■ Brief
Copy the data exactly from the line that contains "2 Integers and Variables [24, 138, 96, 147]" through the line that contains "[pass] 030-explicate-control.lisp [pass]", keeping both end lines and leaving out everything else.
"""
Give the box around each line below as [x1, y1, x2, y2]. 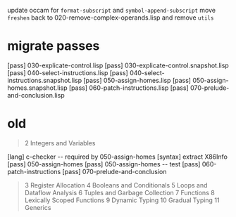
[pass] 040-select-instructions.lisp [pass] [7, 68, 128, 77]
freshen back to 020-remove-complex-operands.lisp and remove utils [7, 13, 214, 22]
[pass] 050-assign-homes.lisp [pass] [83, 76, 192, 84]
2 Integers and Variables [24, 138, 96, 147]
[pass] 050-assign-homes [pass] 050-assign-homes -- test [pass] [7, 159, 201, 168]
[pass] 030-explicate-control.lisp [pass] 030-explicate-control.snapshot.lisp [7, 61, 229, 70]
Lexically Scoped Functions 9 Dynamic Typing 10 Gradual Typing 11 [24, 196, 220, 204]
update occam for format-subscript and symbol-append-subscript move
"""
■ Reply
2 Integers and Variables [24, 138, 96, 147]
[pass] 050-assign-homes [pass] 050-assign-homes -- test [pass] [7, 159, 201, 168]
[pass] 030-explicate-control.lisp [pass] 030-explicate-control.snapshot.lisp [7, 61, 229, 70]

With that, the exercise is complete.